Case studies highlight RM-R1's capacity to generate task-dependent rubrics, prioritize high-impact criteria (e.g., accuracy for medical queries), and faithfully adhere to rubrics for content-based judgments. RM-R1 also produces long, coherent reasoning traces, improving clarity, stability, and reward quality.

Figure 4: Cold start RL fails to discover optimal rubrics and reasoning, underscoring the necessity of distillation for warm-start RL pipelines.
Practical and Theoretical Implications
The adoption of reasoning-centric reward modeling offers several practical and theoretical benefits:
- Interpretability: Explicit reasoning traces and rubrics enable granular analysis, auditability, and debugging of reward signals.
- Generalization and Robustness: Structured reasoning allows models to evaluate diverse tasks across domains with reliable adherence to human-like rubrics.

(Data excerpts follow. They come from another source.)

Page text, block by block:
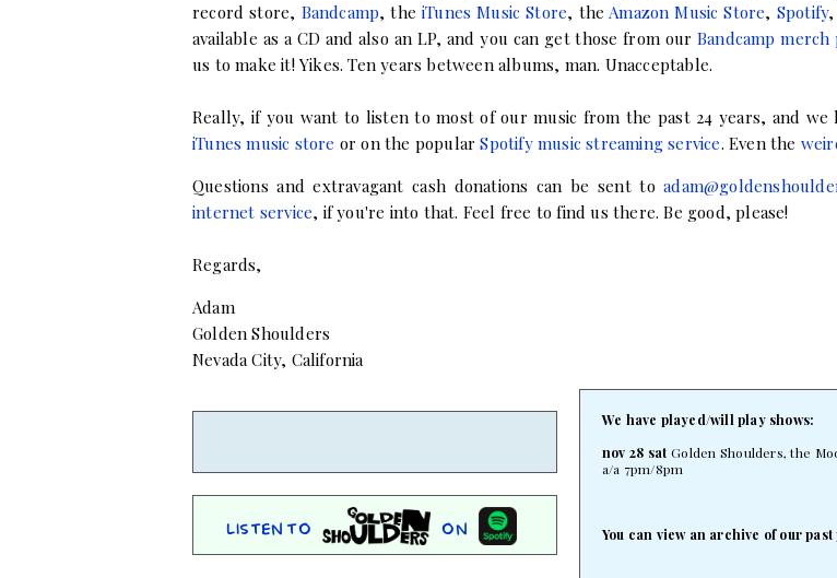
record store, Bandcamp, the iTunes Music Store, theAmazon Music Store, Spotify,
available as a CD and also an LP, and you can get those from ourBandcamp merch
us to make it! Yikes. Ten years between albums, man. Unacceptable.
Really, if you want to listen to most of our music from the past 24 years, and
iTunes music store or on the popularSpotify music streaming service. Even the
Questions and extravagant cash donations can be sent to
internet service, if you're into that. Feel free to find us there. Be good, please!
Regards,
Adam
Golden Shoulders
Nevada City, California
Listen to on
We have played/will play shows:
nov 28 satGolden Shoulders, the
a/a 7pm/8pm
You can view an archive of our
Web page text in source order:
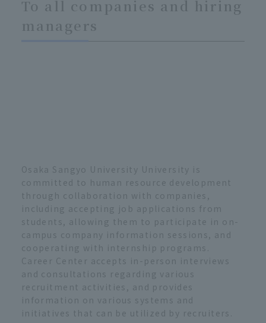
To all companies and hiring
managers
Osaka Sangyo University University is
committed to human resource development
through collaboration with companies,
including accepting job applications from
students, allowing them to participate in on-
campus company information sessions, and
cooperating with internship programs.
Career Center accepts in-person interviews
and consultations regarding various
recruitment activities, and provides
information on various systems and
initiatives that can be utilized by recruiters.
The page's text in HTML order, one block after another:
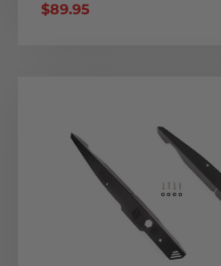
$89.95
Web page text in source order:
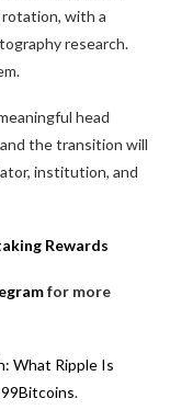
with a
research.
head
the transition will
institution, and
Rewards
for more
What Ripple Is
99Bitcoins.
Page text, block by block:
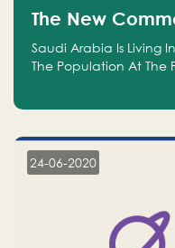
The New
Saudi Arabia Is Living
The Population At The
24-06-2020
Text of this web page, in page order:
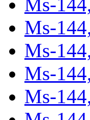
Ms-
Ms-
Ms-
Ms-
Ms-
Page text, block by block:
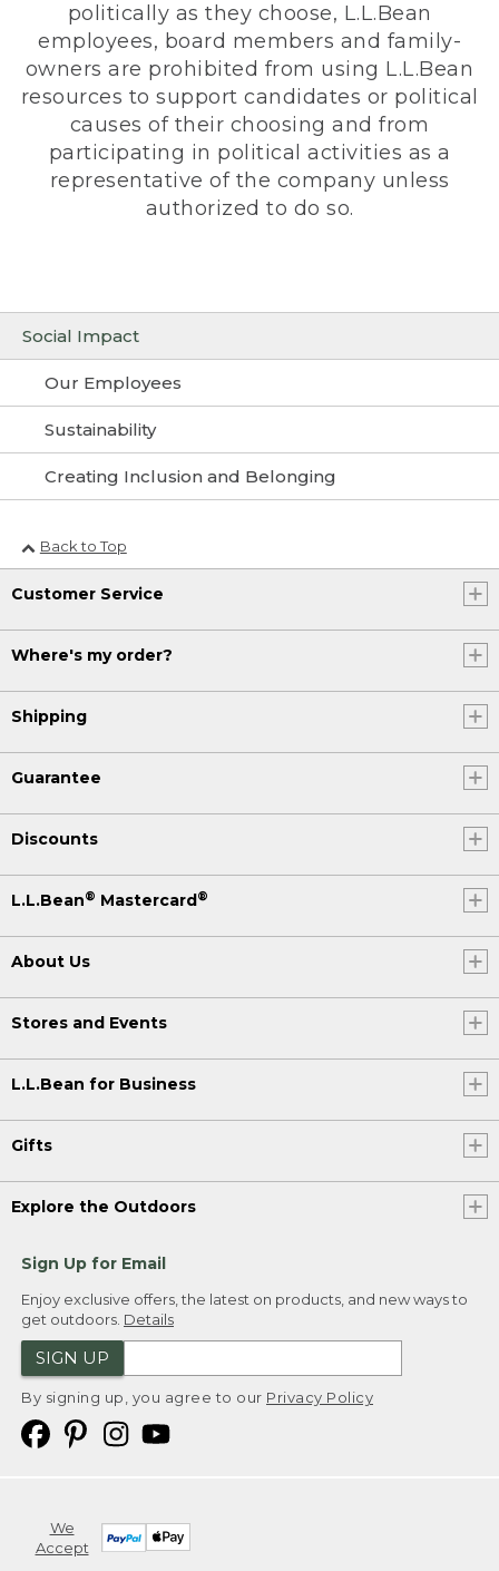
Social Impact
Our Employees
Sustainability
Creating Inclusion and Belonging
politically as they choose, L.L.Bean
employees, board members and family-
owners are prohibited from using L.L.Bean
resources to support candidates or political
causes of their choosing and from
participating in political activities as a
representative of the company unless
authorized to do so.
Back to Top
Customer Service
Where's my order?
Shipping
Guarantee
Discounts
L.L.Bean® Mastercard®
About Us
Stores and Events
L.L.Bean for Business
Gifts
Explore the Outdoors
Sign Up for Email
Enjoy exclusive offers, the latest on products, and new ways to
get outdoors. Details
SIGN UP
By signing up, you agree to our Privacy Policy
We
Accept
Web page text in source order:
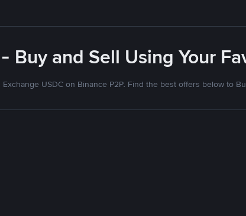
Buy and Sell Using Your
Exchange USDC on Binance P2P. Find the best offers below to

- Scalability: Larger models and longer inference budgets directly translate to improved reward modeling performance, validating scaling laws for CoT-based supervision.
- Data Efficiency: RM-R1 trains with substantially less data than comparable alternatives, lowering barrier for high-performing reward models.
Theoretically, formulating reward modeling as a reasoning process bridges the gap between opaque scalar feedback and interpretable judgment, establishing new standards for RLHF pipelines.
Future Directions
- Rubric Library Induction: Automatic compilation and re-use of rubric sets may reduce rollout lengths and improve sample efficiency.
- Active Preference Collection: ReasRMs can engage in active learning, querying human feedback only when the available rubrics are insufficient.
- Multimodal and Agentic Extensions: Reward modeling methodologies can be expanded to accommodate multimodal evaluation and agentic behaviors in complex tasks.
Conclusion
RM-R1 demonstrates that reasoning-centric approaches substantially strengthen reward modeling, yielding interpretable judgments, robust performance, and reliable alignment across diverse domains. Its modular training pipeline synthesizes structured reasoning traces and leverages CoT rollouts through RL, setting new technical benchmarks in reward modeling. The findings motivate further investigations into rubric induction, preference collection, and multimodal alignment for future RLHF paradigms.